Aarrrgh! as Experience


Aarrrgh! as Experience
by Cocteau
Fer Chrissake, Just ‘Cos You Don’t Dream in Colour
Doesn’t Mean We Can’t Be Friends!

Forlorn/ in a cloud, she glides right past the Xerox machine, far
away, & off to a large, kind of dank urban metropolis. Bongos,
der Bingle, Jo Stafford. Good times.

Black bandannas, interrupted narrative, neat/ as a new pin.
Bronzed historical markers. The Stork Club, a sharp crinkle
of blueprints, the rattle/ of a taxi.
And I just wish, I just wish I could remember the curve of your
cheekbone, Rosalyn Drexler. Fax machines, rubyfruit jungle.
Harold Lloyd, fireflies. Bright lights, big city.
An… an amusing city– a little humid– of near immaculate beauty
and unparalleled fluorescence, snapping, humming, crackling
like, y’know, that, that copier she left behind.
Blue/ plastic dinette set, framed newspaper page of that Freedom
Train of 1947. Waiting/ in Lancaster station. Ben-day dots.
Espresso, the Sunday Arts section.
Paper cuts.
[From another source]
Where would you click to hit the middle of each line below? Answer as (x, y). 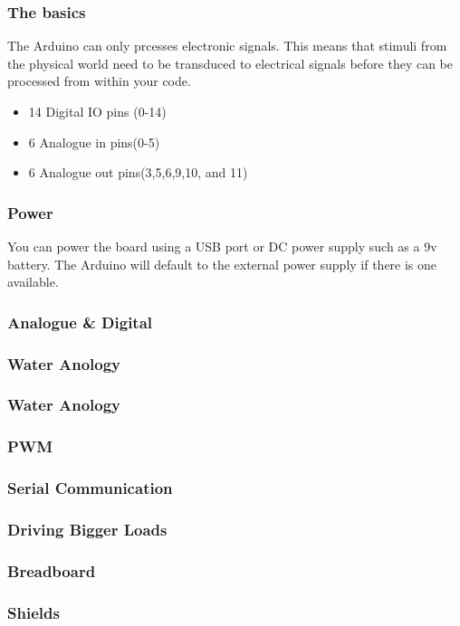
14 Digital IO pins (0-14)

Neosporin.
All a-lone.
So, I mean, I mean: sheesh! a reverie could blithely sing to the future,
or trench warfare… a/ cloud in 2014, or last Easter, or an STD rash
in any inglorious month of Sundays.

Thrifty to a fault, sunny & upbeat, she brushes the hair from
her eyes, prepares lobster risotto, drinks responsibly, loves found
poetry, mahjong, declarative sentences. And starfish.
A dream/ might refer to an imagined past or a cancelled sit-com
or even, oh, say, a rejected design for a Post-war Kelvinator® .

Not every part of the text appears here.